We suggest that practice should be informed by non-randomised evidence in three main situations: (i) when estimates of the effects of an intervention are so large that it is inconceivable that they reflect bias [2]; (ii) when trials are of insufficient size to address questions about important possible uncommon adverse effects [3]; and (iii) that it really is inconceivable that randomised trials would ever be feasible, for example, to address uncertainties about how to treat white phosphorous burns sustained during an intensive bombing campaign.

As illustrated by numerous examples, acquiescing in lack of randomised trials when controlled experiments are, in principle, feasible, has resulted in unacceptable suffering and death. Cochrane’s suggestion offers protection against error – but also a vital and increasingly important triage principle for coping with information. The current bias and waste in the medical research enterprise has multiple layers [4]. But understanding causes and cures of our ignorance despite a flood of information is still worth more attention and effort than it currently gets. Like Canute, we are well aware that we cannot stop the tide. Getting more selective, though, and finding new ways to cooperate, might help us stay afloat.
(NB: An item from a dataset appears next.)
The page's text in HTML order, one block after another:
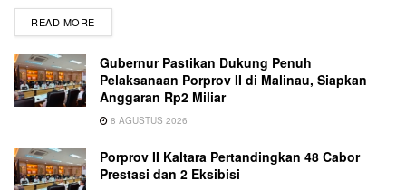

1. Bastian H, Glasziou P, Chalmers I. Seventy-five trials and eleven systematic reviews a day: how will we ever keep up? PLoS Med 7(9): e1000326.

2. Glasziou P, Chalmers I, Rawlins M, McCulloch P. When are randomised trials unnecessary? Picking signal from noise. BMJ. 2007 Feb 17;334(7589):349-351.

3. Vandenbroucke JP, Psaty BM. Benefits and risks of drug treatments: how to combine the best evidence on benefits with the best data about adverse effects. JAMA 2008; 300(20):2417-2419.

4. Chalmers I, Glasziou P. Avoidable waste in the production and reporting of research evidence. Lancet. 2009 Jul 4;374(9683):86-89.

Competing interests declared: Authors' response.